Amended on Wed 11 Apr 2007 11:43 PM (UTC) by Nick Gammon

Message
Quote:

If you don't do it that way, then its *impossible* to know where the frack the new file will end up, since *anything* running on the same machine might change the main part of the path, invalidating the original location.


I think you are confusing multiple processes here. Naturally, changing the current directory in (say) Word, would not affect MUSHclient, and vice-versa.

There is no "current directory" for the PC you are sitting at - for "you" the user. It is current for an application - a process.

The whole point of current directories is, that if the application chooses to change it, then from that point on, relative paths are relative to the new location.

Quote:

... so that %M%L will be "C:\Program Files\MUSHclient\" + "logs\" ...

C:\Program Files\MUSHclient\C:\Program Files\MUSHclient\logs

Huh??? Oh, right, in the script. But that isn't the same bloody thing, and it would only do that if you did something absurdly silly, like not checking for the "C:". I


What script? You just said you wanted to be able to use %M%L in your log file pathname. My point was if %M contained the application path, and %L was the log file path - an absolute path - then you would get the file name I gave as an example.

Your suggestions aren't consistent. You asked for %M to be the application path. You didn't say anything about "and if it happens to be next to a %L then you have to check if they are both absolute paths, and delete the absolute part of one of them". In any case, which one would you ignore? If %M was on D: and %L was on E: which one takes preference? I'm not doing anything absurdly silly here, you are suggesting that you be allowed to concatenate two possibly conflicting paths, and I am pointing out the pitfalls.

You are firing off suggestions, and I am trying to make you think about the total ramifications of them.

Quote:

If someone gives a relative path, it should be relative to the program's path, not what ever arbitrary path happens to currently be active.


Even this suggestion is fraught with peril. You say "the program's path", not the "initial directory". Is that really what you mean?

Let's take an example. Two people use one PC. MUSHclient is installed in 'C:\Program Files\MUSHclient'.

However they start it in different directories (the intial or startup directory). For example, one might be 'C:\Files and Documents\Shadowfyr\MUSHclient' and the other one might be 'C:\Files and Documents\Marilyn\MUSHclient'.

The point of doing that is so that you can each have your own world files (and log files etc.).

Because of this you both open your logs in a relative '.\logs' directory.

If I did what you suggest and make the open relative to the "program's path", then all logs will be in 'C:\Program Files\MUSHclient\logs', which is where neither of you want them.

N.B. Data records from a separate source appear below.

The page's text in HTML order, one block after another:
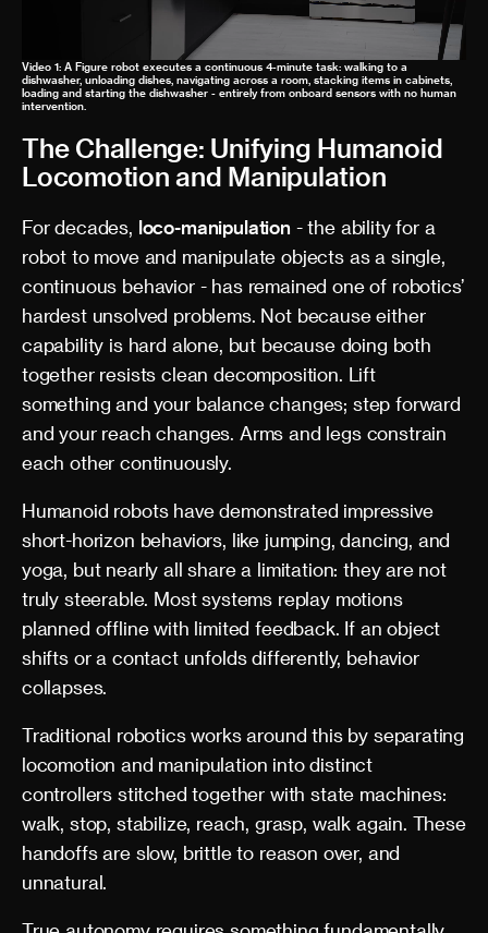
Video 1: A Figure robot executes a continuous 4-minute task: walking to a
dishwasher, unloading dishes, navigating across a room, stacking items in cabinets,
loading and starting the dishwasher - entirely from onboard sensors with no human
intervention.
The Challenge: Unifying Humanoid
Locomotion and Manipulation
For decades, loco-manipulation - the ability for a
robot to move and manipulate objects as a single,
continuous behavior - has remained one of robotics’
hardest unsolved problems. Not because either
capability is hard alone, but because doing both
together resists clean decomposition. Lift
something and your balance changes; step forward
and your reach changes. Arms and legs constrain
each other continuously.
Humanoid robots have demonstrated impressive
short-horizon behaviors, like jumping, dancing, and
yoga, but nearly all share a limitation: they are not
truly steerable. Most systems replay motions
planned offline with limited feedback. If an object
shifts or a contact unfolds differently, behavior
collapses.
Traditional robotics works around this by separating
locomotion and manipulation into distinct
controllers stitched together with state machines:
walk, stop, stabilize, reach, grasp, walk again. These
handoffs are slow, brittle to reason over, and
unnatural.
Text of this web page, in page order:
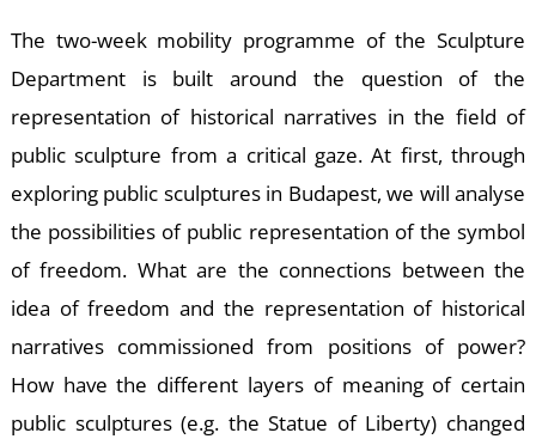
The two-week mobility programme of the Sculpture
Department is built around the question of the
representation of historical narratives in the field of
public sculpture from a critical gaze. At first, through
exploring public sculptures in Budapest, we will analyse
the possibilities of public representation of the symbol
of freedom. What are the connections between the
idea of freedom and the representation of historical
narratives commissioned from positions of power?
How have the different layers of meaning of certain
public sculptures (e.g. the Statue of Liberty) changed
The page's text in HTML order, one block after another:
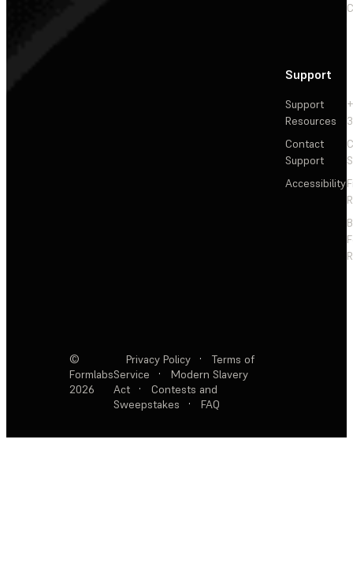
Support
Support
Resources
Contact
Support
Accessibility
©
Formlabs
2026
Privacy Policy ·
Terms of
Service
·
Modern Slavery
Act
·
Contests and
Sweepstakes
· FAQ
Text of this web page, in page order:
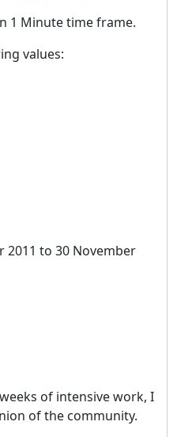
1 Minute time frame.
values:
2011 to 30 November
of intensive work, I
of the community.
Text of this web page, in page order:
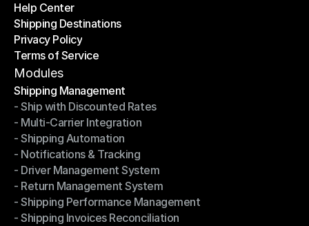
OTO News
Help Center
Help Center
Shipping Destinations
Shipping Destinations
Privacy Policy
Privacy Policy
Terms of Service
Terms of Service
Modules
Shipping Management
Shipping Management
- Ship with Discounted Rates
- Ship with Discounted Rates
- Multi-Carrier Integration
- Multi-Carrier Integration
- Shipping Automation
- Shipping Automation
- Notifications & Tracking
- Notifications & Tracking
- Driver Management System
- Driver Management System
- Return Management System
- Return Management System
- Shipping Performance Management
- Shipping Performance Management
- Shipping Invoices Reconciliation
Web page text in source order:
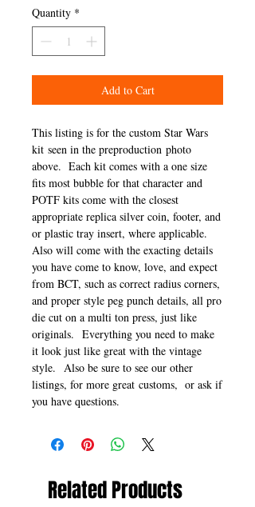
Quantity *
Add to Cart
This listing is for the custom Star Wars
kit seen in the preproduction photo
above. Each kit comes with a one size
fits most bubble for that character and
POTF kits come with the closest
appropriate replica silver coin, footer, and
or plastic tray insert, where applicable.
Also will come with the exacting details
you have come to know, love, and expect
from BCT, such as correct radius corners,
and proper style peg punch details, all pro
die cut on a multi ton press, just like
originals. Everything you need to make
it look just like great with the vintage
style. Also be sure to see our other
listings, for more great customs, or ask if
you have questions.
Related Products
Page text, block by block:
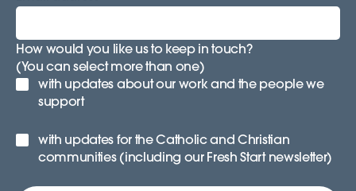
How would you like us to keep in touch?
(You can select more than one)
with updates about our work and the people we
support
with updates for the Catholic and Christian
communities (including our Fresh Start newsletter)
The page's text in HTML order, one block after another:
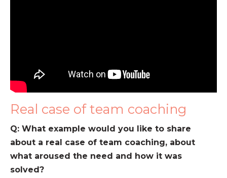
Real case of team coaching
Q: What example would you like to share
about a real case of team coaching, about
what aroused the need and how it was
solved?
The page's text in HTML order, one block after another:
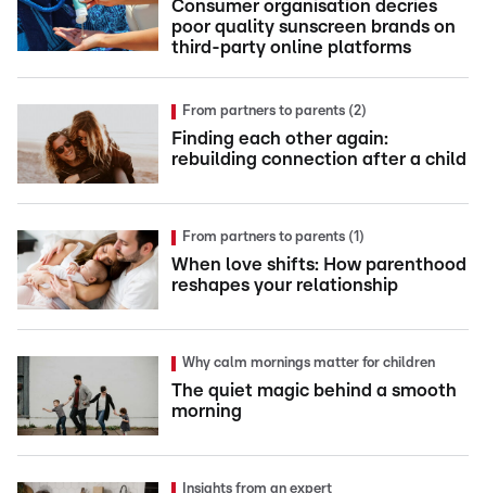
Consumer organisation decries
poor quality sunscreen brands on
third-party online platforms
From partners to parents (2)
Finding each other again:
rebuilding connection after a child
From partners to parents (1)
When love shifts: How parenthood
reshapes your relationship
Why calm mornings matter for children
The quiet magic behind a smooth
morning
Insights from an expert
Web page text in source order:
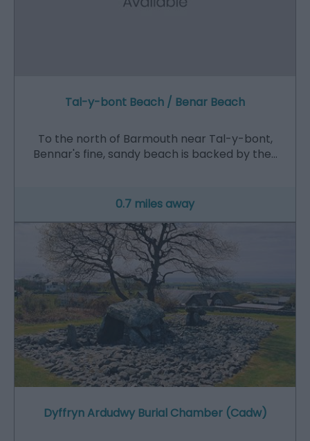
Tal-y-bont Beach / Benar Beach
To the north of Barmouth near Tal-y-bont,
Bennar's fine, sandy beach is backed by the…
0.7 miles away
Dyffryn Ardudwy Burial Chamber (Cadw)
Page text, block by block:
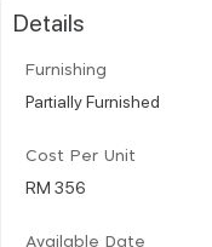
Details
Furnishing
Partially Furnished
Cost Per Unit
RM 356
Available Date
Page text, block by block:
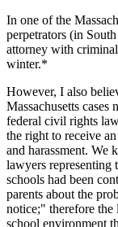
In one of the
perpetrators (in
attorney with
winter.*
However, I also
Massachusetts cases
federal civil rights
the right to receive
and harassment. We
lawyers representing
schools had been
parents about the
notice;" therefore
school environment
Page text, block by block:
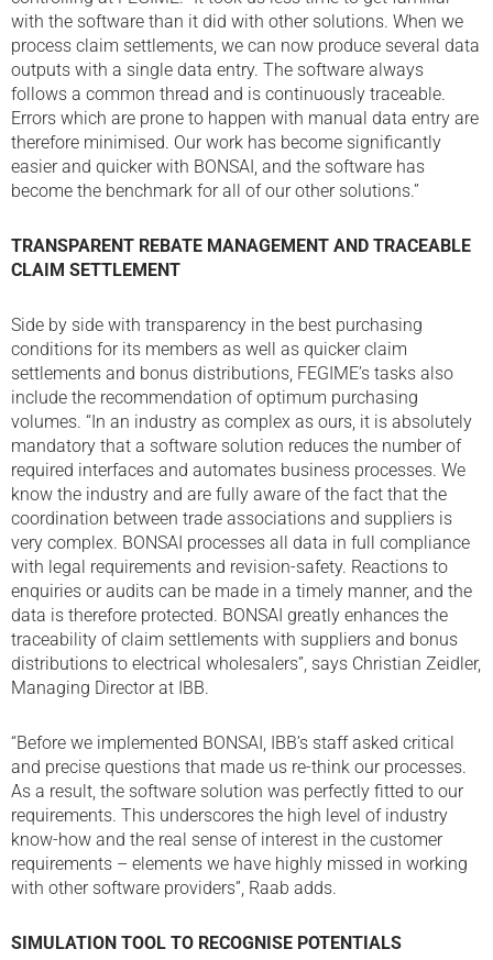
with the software than it did with other solutions. When we
process claim settlements, we can now produce several data
outputs with a single data entry. The software always
follows a common thread and is continuously traceable.
Errors which are prone to happen with manual data entry are
therefore minimised. Our work has become significantly
easier and quicker with BONSAI, and the software has
become the benchmark for all of our other solutions.”
TRANSPARENT REBATE MANAGEMENT AND TRACEABLE
CLAIM SETTLEMENT
Side by side with transparency in the best purchasing
conditions for its members as well as quicker claim
settlements and bonus distributions, FEGIME’s tasks also
include the recommendation of optimum purchasing
volumes. “In an industry as complex as ours, it is absolutely
mandatory that a software solution reduces the number of
required interfaces and automates business processes. We
know the industry and are fully aware of the fact that the
coordination between trade associations and suppliers is
very complex. BONSAI processes all data in full compliance
with legal requirements and revision-safety. Reactions to
enquiries or audits can be made in a timely manner, and the
data is therefore protected. BONSAI greatly enhances the
traceability of claim settlements with suppliers and bonus
distributions to electrical wholesalers”, says Christian Zeidler,
Managing Director at IBB.
“Before we implemented BONSAI, IBB’s staff asked critical
and precise questions that made us re-think our processes.
As a result, the software solution was perfectly fitted to our
requirements. This underscores the high level of industry
know-how and the real sense of interest in the customer
requirements – elements we have highly missed in working
with other software providers”, Raab adds.
SIMULATION TOOL TO RECOGNISE POTENTIALS
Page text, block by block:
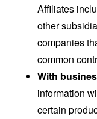
Affiliates
other
companies
common
With
information
certain
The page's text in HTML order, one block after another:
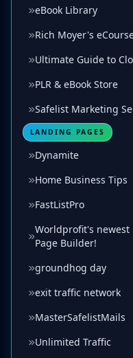
eBook Library
Rich Moyer's
Ultimate Guide to
PLR & eBook Store
Safelist Marketing
LANDING PAGES
Dynamite
Home Business Tips
FastListPro
Worldprofit's
Page Builder!
groundhog day
exit traffic network
MasterSafelistMails
Unlimited Traffic
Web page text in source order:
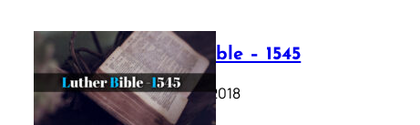
Luther Bible – 1545
October 17, 2018
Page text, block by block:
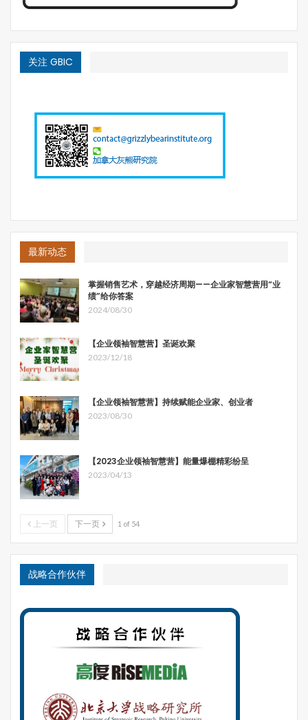
关注 GBIC
最新动态
掌握销售艺术，穿越经济周期——企业家智慧营用“业
绩”给你答案
2024/08/30
【企业领袖智慧营】圣诞欢聚
2023/12/18
【企业领袖智慧营】持续赋能企业家、创业者
2023/08/30
【2023企业领袖智慧营】能量爆棚精彩纷呈
2023/04/13
上一页 下一页 1 of 54
战略合作伙伴
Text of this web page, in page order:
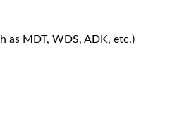
as MDT, WDS, ADK, etc.)
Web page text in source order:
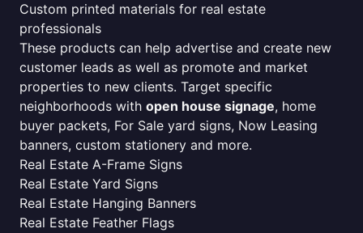
Custom printed materials for real estate
professionals
These products can help advertise and create new
customer leads as well as promote and market
properties to new clients. Target specific
neighborhoods with open house signage, home
buyer packets, For Sale yard signs, Now Leasing
banners, custom stationery and more.
Real Estate A-Frame Signs
Real Estate Yard Signs
Real Estate Hanging Banners
Real Estate Feather Flags
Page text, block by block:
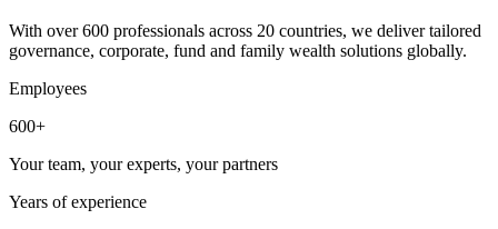
With over 600 professionals across 20 countries, we deliver tailored
governance, corporate, fund and family wealth solutions globally.
Employees
600+
Your team, your experts, your partners
Years of experience
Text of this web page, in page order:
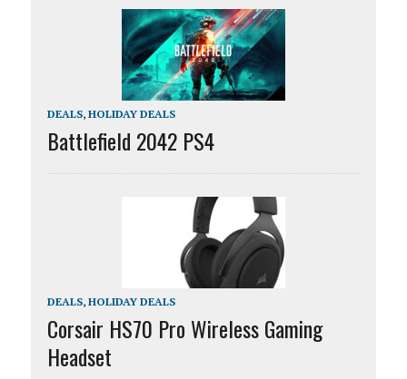
DEALS, HOLIDAY DEALS
Battlefield 2042 PS4
DEALS, HOLIDAY DEALS
Corsair HS70 Pro Wireless Gaming
Headset
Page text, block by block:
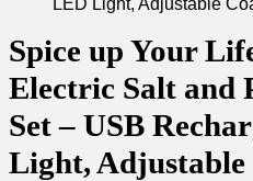
Spice up Your
Electric Salt and
Set – USB
Light, Adjustable
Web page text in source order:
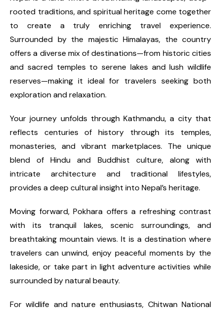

You really need to think carefully about what you are suggesting. I have added a new feature in version 4.03, to let you specify the startup directory in log file name:

http://www.gammon.com.au/scripts/showrelnote.php?version=4.03&productid=0

Thus, the logical thing to do, if you didn't want to specify an absoluate path for the logs in the global configuration, would be to log to something like:


%E\logs


Quote:

... but we are not talking about scripts here, we are talking about Mushclient itself remembering where the heck **it** is supposed to be looking when you use its own functions


I still maintain that for MUSHclient to "remember where it is supposed to be", is like asking it to "remember the time" because, as you put it "Relying on the OS to know what is happening is absurd, dangerous and nearly always useless.". You have to rely on the operating system a little bit.